What makes this situation unfamiliar in the US is that domestic production of oil as light as Bakken had nearly disappeared before the techniques of precision horizontal drilling and hydraulic fracturing were applied to the Bakken shale and similar "source rock" deposits. (Note: High vapor pressures are characteristic of the naturally-occurring mix of hydrocarbons in very light crudes, rather than a result of the "fracking" process.) Nor is the reported vapor pressure for Bakken or Eagle Ford crude higher than that of gasoline, a product that is federally certified for transportation in the same DOT-111 tank cars that carry crude oil.

The variability of the vapor pressure data that the Journal's reporters identified for Bakken crude may result from another unfamiliar feature of such "light tight oil". Crude produced from conventional reservoirs, which are much more porous than the Bakken shale, tends to be relatively homogeneous. However, because the Bakken and other shales are so much less porous, limiting diffusion within the source rock reservoir, the composition of their liquids can vary much more between wells.

In any case, vapor pressure isn't the preferred measure of fuel flammability. Actual rail cargo classifications are based on flash point and initial boiling point. These routine quality tests aren't included in Capline's publicly available data. PHMSA initiated "Operation Classification" to ensure that manifests and tank car placards for crude oil shipments accurately reflect the potential hazards of each cargo, based on such measurements. The agency has determined that it hasn't always been done consistently, and DOT issued another emergency order requiring shippers to test oil for proper classification.

As mentioned in an oil-by-rail webinar yesterday, hosted by Argus Media, assigning the proper classification to oil shipments may seem like a bureaucratic concern--it doesn't necessarily affect the tank car type chosen to transport the crude--but it can have a significant impact on operational factors such as routing and the notification of first responders along the route.

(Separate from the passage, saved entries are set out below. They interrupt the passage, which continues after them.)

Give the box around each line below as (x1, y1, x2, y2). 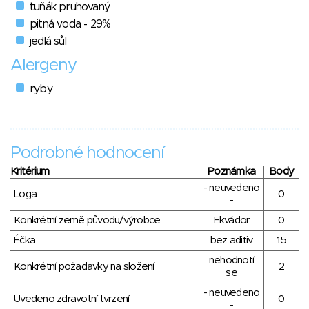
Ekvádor (213, 215, 250, 226)
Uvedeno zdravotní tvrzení (14, 294, 130, 305)
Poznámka (208, 166, 255, 177)
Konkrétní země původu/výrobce (14, 215, 161, 226)
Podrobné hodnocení (10, 145, 164, 162)
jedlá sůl (30, 36, 66, 48)
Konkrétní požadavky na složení (14, 261, 154, 272)
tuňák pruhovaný (30, 1, 110, 13)
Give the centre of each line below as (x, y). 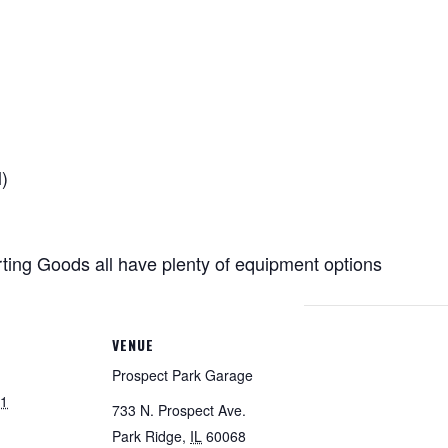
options (350, 263)
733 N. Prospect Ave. (179, 410)
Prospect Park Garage (182, 375)
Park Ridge (147, 436)
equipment (277, 263)
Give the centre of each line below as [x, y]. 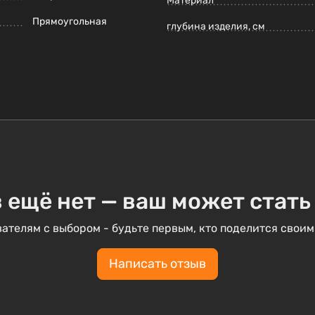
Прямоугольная [70, 22]
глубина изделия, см [216, 27]
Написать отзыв [157, 264]
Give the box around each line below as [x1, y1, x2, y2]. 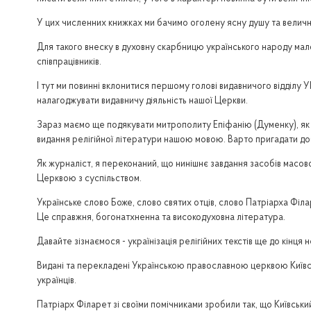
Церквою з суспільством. [36, 174, 142, 185]
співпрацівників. [36, 58, 101, 68]
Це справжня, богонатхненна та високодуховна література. [36, 213, 285, 224]
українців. [36, 276, 76, 287]
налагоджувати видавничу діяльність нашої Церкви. [36, 96, 248, 107]
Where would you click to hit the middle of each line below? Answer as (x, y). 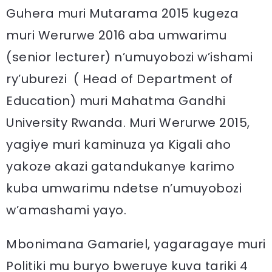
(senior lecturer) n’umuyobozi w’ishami (129, 57)
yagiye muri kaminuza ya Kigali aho (118, 144)
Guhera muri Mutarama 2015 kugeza (122, 13)
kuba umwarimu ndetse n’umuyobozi (124, 188)
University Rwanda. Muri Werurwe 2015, (128, 122)
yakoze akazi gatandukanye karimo (120, 166)
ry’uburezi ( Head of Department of (120, 79)
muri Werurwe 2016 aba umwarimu (116, 35)
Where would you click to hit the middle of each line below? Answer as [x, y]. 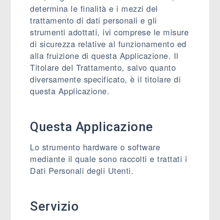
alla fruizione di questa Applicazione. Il [104, 55]
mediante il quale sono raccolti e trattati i [109, 159]
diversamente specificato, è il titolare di [106, 79]
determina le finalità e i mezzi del [94, 8]
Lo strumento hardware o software [95, 147]
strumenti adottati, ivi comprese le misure [110, 32]
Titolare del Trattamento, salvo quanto [103, 67]
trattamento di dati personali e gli [94, 20]
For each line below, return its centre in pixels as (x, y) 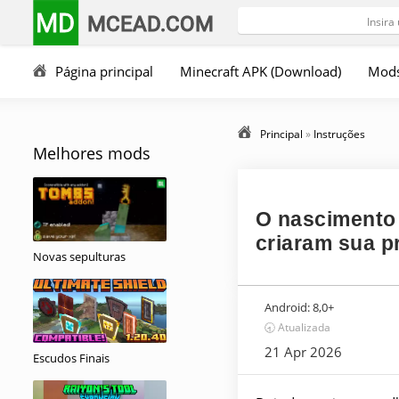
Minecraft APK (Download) (261, 71)
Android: (287, 307)
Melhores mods (92, 153)
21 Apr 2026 (303, 352)
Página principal (104, 71)
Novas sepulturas (79, 256)
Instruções (339, 134)
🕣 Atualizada (297, 327)
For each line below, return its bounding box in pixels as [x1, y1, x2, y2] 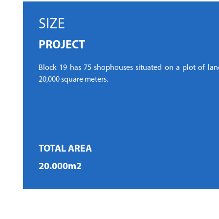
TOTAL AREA [39, 144, 92, 154]
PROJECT [39, 40, 85, 52]
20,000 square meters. [39, 76, 108, 84]
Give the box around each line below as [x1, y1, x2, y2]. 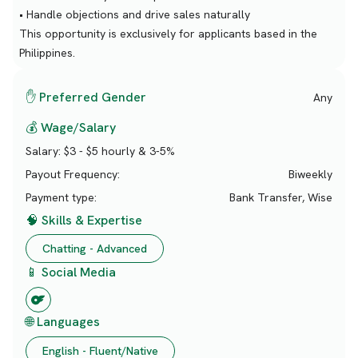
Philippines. [19, 46, 75, 60]
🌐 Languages [26, 313, 100, 331]
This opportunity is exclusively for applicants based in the [19, 26, 317, 41]
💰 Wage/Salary [26, 118, 116, 136]
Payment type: [26, 189, 97, 205]
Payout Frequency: [26, 167, 120, 182]
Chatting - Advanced [42, 241, 147, 257]
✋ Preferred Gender [26, 89, 146, 105]
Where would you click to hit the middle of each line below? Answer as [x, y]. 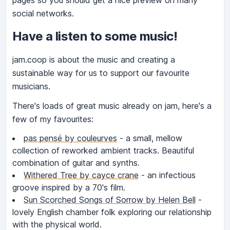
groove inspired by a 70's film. [69, 188]
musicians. [31, 87]
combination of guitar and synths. [76, 163]
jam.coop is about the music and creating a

There's no quick and simple way to make the transportation of crude oil by rail as safe as hauling a dry bulk cargo like grain. Tank car fleets can't be replaced overnight, not just because of the cost involved, but due to limited manufacturing capacity. However, in the meantime significant improvements can be achieved through a combination of government attention and sustained industry initiatives. Since the new crude streams traveling by rail play a key role in increasing North America's energy security, this is in the interest of everyone involved--producers, shippers, railroads, and not least the communities through which this oil travels.

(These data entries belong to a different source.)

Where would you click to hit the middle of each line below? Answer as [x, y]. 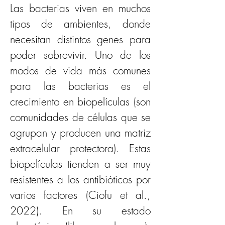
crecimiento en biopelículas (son [80, 101]
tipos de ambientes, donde [80, 24]
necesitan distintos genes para [80, 39]
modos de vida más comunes [80, 70]
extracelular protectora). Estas [80, 148]
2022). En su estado [80, 210]
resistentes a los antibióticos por [80, 179]
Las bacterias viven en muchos [80, 8]
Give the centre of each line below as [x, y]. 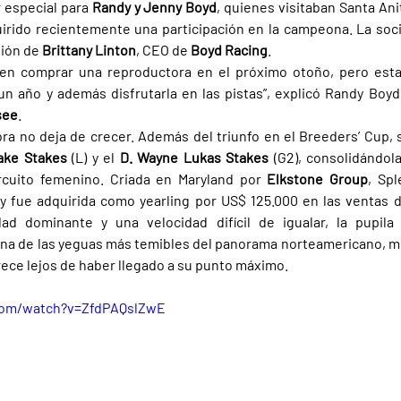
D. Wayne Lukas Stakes [196, 158]
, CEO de [163, 50]
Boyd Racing [229, 50]
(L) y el [96, 158]
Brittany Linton [89, 50]
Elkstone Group [318, 179]
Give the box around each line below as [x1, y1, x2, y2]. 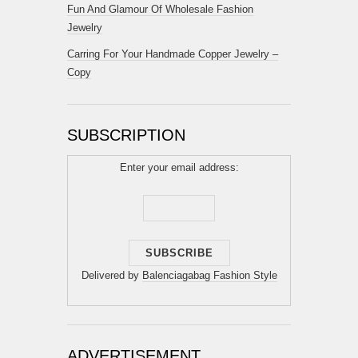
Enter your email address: [119, 161, 239, 173]
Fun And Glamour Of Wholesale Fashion [67, 3, 253, 15]
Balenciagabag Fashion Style [141, 269, 277, 281]
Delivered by [81, 269, 142, 281]
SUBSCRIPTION [67, 126, 185, 144]
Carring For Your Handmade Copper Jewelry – [67, 48, 278, 60]
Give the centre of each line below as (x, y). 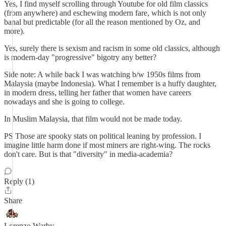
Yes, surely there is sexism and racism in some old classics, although (112, 48)
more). (14, 31)
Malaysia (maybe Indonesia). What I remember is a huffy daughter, (110, 83)
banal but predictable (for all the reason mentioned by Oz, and (102, 22)
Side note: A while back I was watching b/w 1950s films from (102, 74)
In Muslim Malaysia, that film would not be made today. (93, 119)
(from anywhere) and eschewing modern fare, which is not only (105, 13)
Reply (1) (19, 181)
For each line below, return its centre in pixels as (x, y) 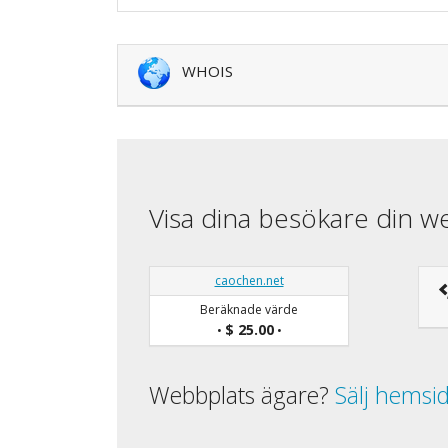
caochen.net (249, 280)
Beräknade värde (249, 309)
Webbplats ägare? (242, 394)
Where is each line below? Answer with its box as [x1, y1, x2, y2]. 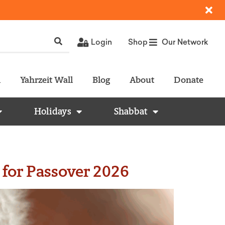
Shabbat [114, 106, 148, 117]
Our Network [161, 38, 208, 47]
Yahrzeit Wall [20, 74, 73, 85]
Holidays [34, 106, 71, 117]
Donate [173, 74, 203, 85]
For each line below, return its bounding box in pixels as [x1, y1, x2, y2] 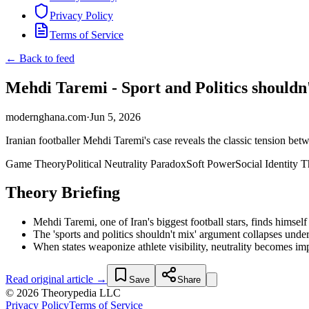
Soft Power [186, 157, 235, 170]
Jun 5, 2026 [90, 110, 141, 123]
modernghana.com [6, 110, 86, 123]
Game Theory [6, 157, 66, 170]
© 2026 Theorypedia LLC [6, 287, 121, 299]
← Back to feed [6, 52, 74, 64]
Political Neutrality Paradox [66, 157, 186, 170]
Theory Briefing [6, 183, 120, 202]
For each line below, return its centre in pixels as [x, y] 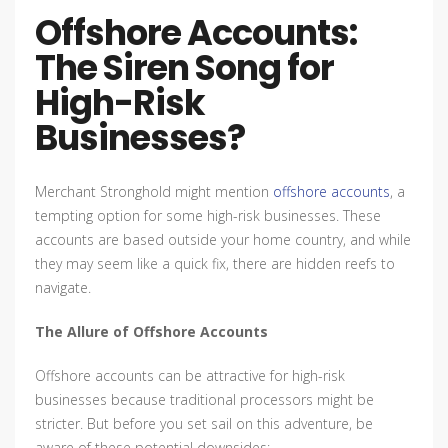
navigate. [63, 288]
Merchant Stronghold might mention [154, 192]
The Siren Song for [184, 68]
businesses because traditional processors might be [204, 400]
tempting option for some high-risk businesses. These [208, 216]
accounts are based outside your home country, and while [223, 240]
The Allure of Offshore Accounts [151, 332]
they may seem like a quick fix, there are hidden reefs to [215, 264]

A different version of this posting was previously published on the website of Pacific Energy Development Corporation.
 

Tuesday, March 11, 2014

Will Shale Oil Growth Lead to New US Refineries?

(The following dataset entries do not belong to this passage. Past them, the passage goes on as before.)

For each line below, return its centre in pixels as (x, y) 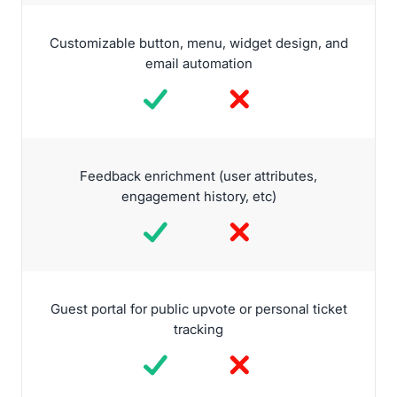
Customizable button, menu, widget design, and (198, 44)
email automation (198, 64)
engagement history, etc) (198, 197)
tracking (198, 330)
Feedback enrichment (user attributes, (198, 177)
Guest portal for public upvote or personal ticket (198, 310)
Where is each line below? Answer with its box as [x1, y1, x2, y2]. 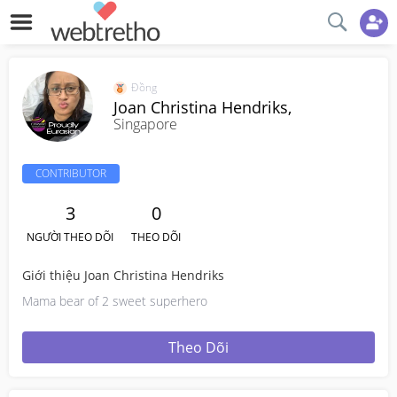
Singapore [113, 114, 177, 134]
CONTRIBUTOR [35, 166, 106, 181]
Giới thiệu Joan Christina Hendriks [22, 267, 224, 284]
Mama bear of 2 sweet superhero [22, 292, 207, 309]
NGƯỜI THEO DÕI [27, 230, 113, 245]
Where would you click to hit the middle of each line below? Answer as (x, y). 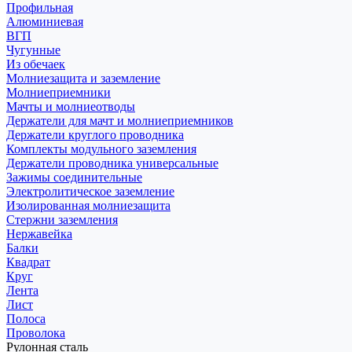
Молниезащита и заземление (83, 78)
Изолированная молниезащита (88, 205)
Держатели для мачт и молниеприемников (120, 120)
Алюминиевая (45, 21)
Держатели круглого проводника (95, 134)
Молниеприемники (59, 92)
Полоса (26, 318)
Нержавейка (39, 233)
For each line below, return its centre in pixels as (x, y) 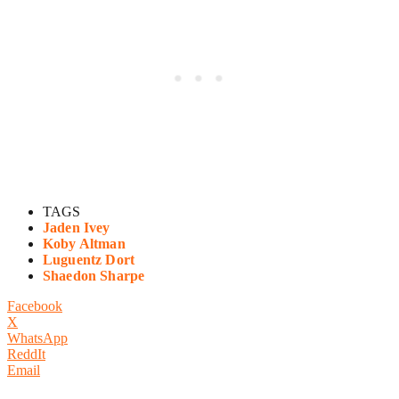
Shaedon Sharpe (94, 276)
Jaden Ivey (77, 228)
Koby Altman (84, 244)
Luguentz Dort (89, 260)
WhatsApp (37, 338)
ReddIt (26, 354)
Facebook (35, 306)
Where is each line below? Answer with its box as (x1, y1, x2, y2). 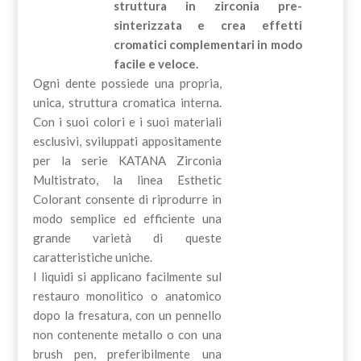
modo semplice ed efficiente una (32, 210, 222, 226)
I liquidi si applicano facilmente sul (32, 268, 222, 284)
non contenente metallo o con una (32, 326, 222, 342)
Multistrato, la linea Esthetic (32, 172, 222, 187)
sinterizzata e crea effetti (113, 17, 302, 32)
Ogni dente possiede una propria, (32, 75, 222, 90)
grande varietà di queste (32, 230, 222, 245)
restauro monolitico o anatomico (32, 288, 222, 303)
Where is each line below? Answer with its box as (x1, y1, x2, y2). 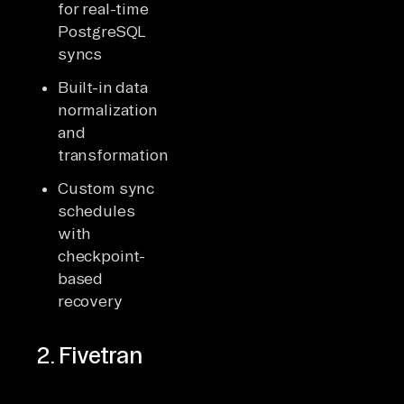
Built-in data (58, 78, 148, 96)
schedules (58, 201, 135, 219)
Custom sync (58, 179, 155, 197)
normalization (58, 100, 158, 118)
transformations (58, 145, 178, 163)
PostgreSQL (58, 22, 146, 40)
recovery (58, 291, 123, 309)
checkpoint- (58, 246, 146, 264)
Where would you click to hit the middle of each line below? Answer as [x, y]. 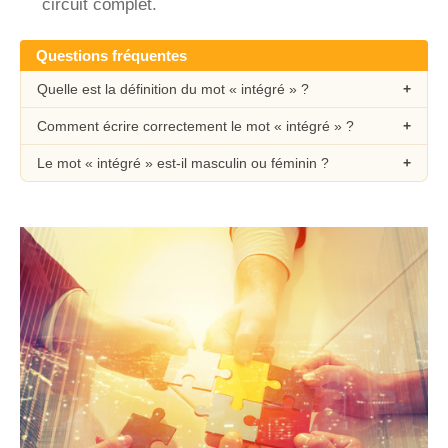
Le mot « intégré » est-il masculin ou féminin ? [183, 163]
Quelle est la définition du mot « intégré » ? [173, 89]
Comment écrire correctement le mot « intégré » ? [195, 126]
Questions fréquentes [111, 55]
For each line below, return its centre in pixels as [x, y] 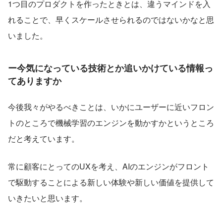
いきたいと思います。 [48, 198]
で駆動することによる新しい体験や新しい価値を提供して [111, 182]
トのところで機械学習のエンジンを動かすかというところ [111, 122]
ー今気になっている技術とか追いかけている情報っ [111, 68]
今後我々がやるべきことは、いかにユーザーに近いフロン [111, 107]
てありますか [35, 81]
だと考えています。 [44, 138]
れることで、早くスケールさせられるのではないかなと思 [111, 19]
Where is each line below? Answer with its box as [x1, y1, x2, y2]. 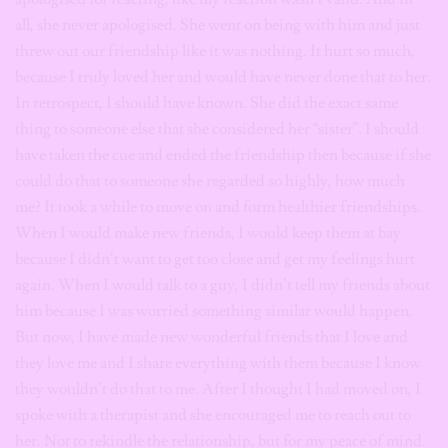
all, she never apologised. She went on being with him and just [15, 15, 420, 35]
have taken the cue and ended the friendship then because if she [15, 145, 431, 165]
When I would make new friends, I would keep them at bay [15, 223, 401, 243]
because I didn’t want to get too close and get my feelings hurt [15, 249, 415, 269]
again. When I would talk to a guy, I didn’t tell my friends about [15, 275, 430, 295]
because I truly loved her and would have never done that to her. [15, 67, 431, 87]
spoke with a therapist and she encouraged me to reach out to [15, 405, 411, 425]
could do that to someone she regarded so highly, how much [15, 171, 405, 191]

  • The revival of US oil production is spurring new investments in refineries, including the restart or new construction of small refineries near these resources.
  • How well such investments perform will depend on both the longevity of shale oil production and policies concerning its export.
An article on the revival of some mothballed US oil refineries and the possible construction of new ones provided yet another indication of industry confidence that record growth in oil production from US shale deposits isn't just a temporary phenomenon.  Refineries--even small ones--aren't usually quick-return investments. Restarting one or building a new one requires a positive view of future feedstock availability, product demand and other uncertainties.

The number of US refineries has fallen steadily, from 301 in 1982 to 143 last year. Because this mainly involved the retirement of smaller, less efficient facilities, while larger refineries "de-bottlenecked" or expanded, US refinery capacity actually grew over this period. It's generally cheaper to expand an existing facility, leveraging its infrastructure and experienced staff, than building a "grassroots" facility.

The hurdles facing new refinery construction in the US have been compounded by environmental regulations covering permits, emissions and product specifications. The time when a new entrant could simply distill light crude oil, sprinkle in some tetraethyl lead and other additives, and sell a full slate of refined products is long gone. New refineries in North Dakota, Texas and Utah are apparently focused on producing diesel fuel from the shale, or "tight" oil in the Bakken, Eagle Ford, and Uinta shales, respectively, and selling the rest of their output to other refiners or petrochemical plants as feedstocks .

With diesel demand in the producing areas booming, thanks to the needs of drilling rigs and the trucks that haul water, sand and equipment, as well as oil from leases not connected to pipeline gathering systems, this opportunity could last as long as the drilling-intensive shale development does. In other words, the demand aspiring refiners see appears to be linked directly to their source of supply.

Meanwhile larger plants, such as several of  Valero's Texas refineries, are in various stages of investments to enable them to process more light oil, reversing a multi-decade trend of investment to handle increasingly heavy and sour (high-sulfur) imported crudes. As with the smaller refineries, this shift requires high confidence in the long-term availability and favorable pricing of these high-quality domestic crude oil types.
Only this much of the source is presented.